### [Try it]
Working through the lines below, return each one that holds "columns".

### Information given ###

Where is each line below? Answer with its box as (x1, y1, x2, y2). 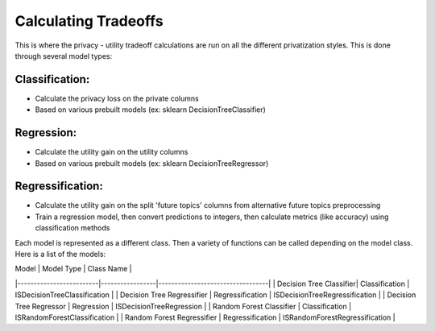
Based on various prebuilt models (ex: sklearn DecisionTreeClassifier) (35, 105, 266, 114)
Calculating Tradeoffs (14, 12, 164, 30)
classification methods (35, 223, 110, 233)
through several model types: (14, 51, 113, 60)
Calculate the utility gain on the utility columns (35, 147, 188, 157)
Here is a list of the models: (14, 250, 106, 259)
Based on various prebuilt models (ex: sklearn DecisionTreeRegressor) (35, 158, 269, 168)
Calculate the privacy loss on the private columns (35, 93, 199, 103)
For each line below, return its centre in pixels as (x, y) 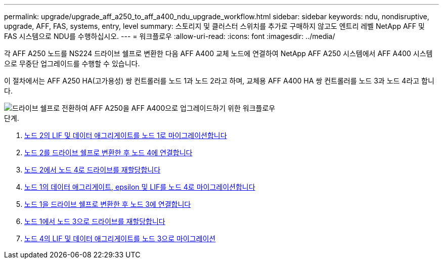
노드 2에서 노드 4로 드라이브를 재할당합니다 (93, 170)
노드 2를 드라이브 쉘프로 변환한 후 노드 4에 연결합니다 (108, 152)
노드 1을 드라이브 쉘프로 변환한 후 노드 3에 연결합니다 (108, 204)
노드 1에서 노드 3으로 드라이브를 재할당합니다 (95, 221)
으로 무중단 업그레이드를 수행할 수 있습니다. (72, 63)
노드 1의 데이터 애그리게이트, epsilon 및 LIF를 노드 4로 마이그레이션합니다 (140, 187)
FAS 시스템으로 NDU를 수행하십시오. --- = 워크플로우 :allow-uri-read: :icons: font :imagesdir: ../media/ (170, 36)
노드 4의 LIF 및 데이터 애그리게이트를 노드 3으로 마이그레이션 (120, 238)
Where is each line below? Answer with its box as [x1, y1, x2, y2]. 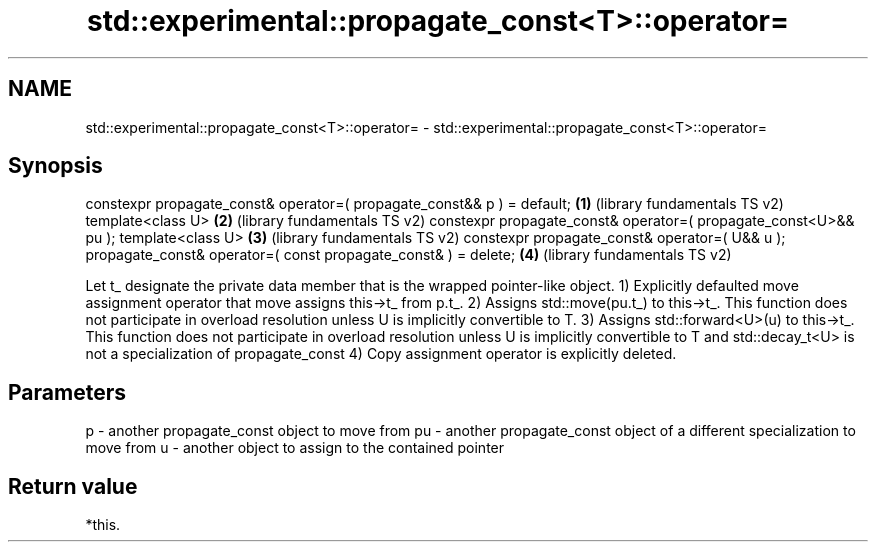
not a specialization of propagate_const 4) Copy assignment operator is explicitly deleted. [85, 345, 677, 363]
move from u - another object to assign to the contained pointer [85, 439, 505, 457]
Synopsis [8, 153, 103, 179]
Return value [8, 473, 138, 499]
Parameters [8, 379, 126, 405]
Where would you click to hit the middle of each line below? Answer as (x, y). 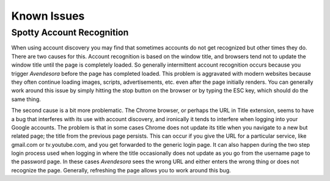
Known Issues (48, 16)
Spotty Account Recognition (70, 32)
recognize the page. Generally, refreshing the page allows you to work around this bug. (121, 170)
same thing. (26, 99)
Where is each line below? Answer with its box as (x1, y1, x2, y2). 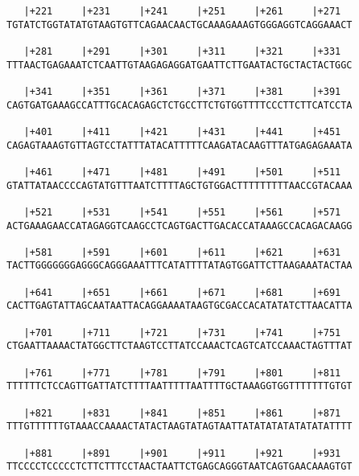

###

### [Response to this exercise]
Calculate the utility gain on the utility columns (35, 147, 188, 157)
Calculate the privacy loss on the private columns (35, 93, 199, 103)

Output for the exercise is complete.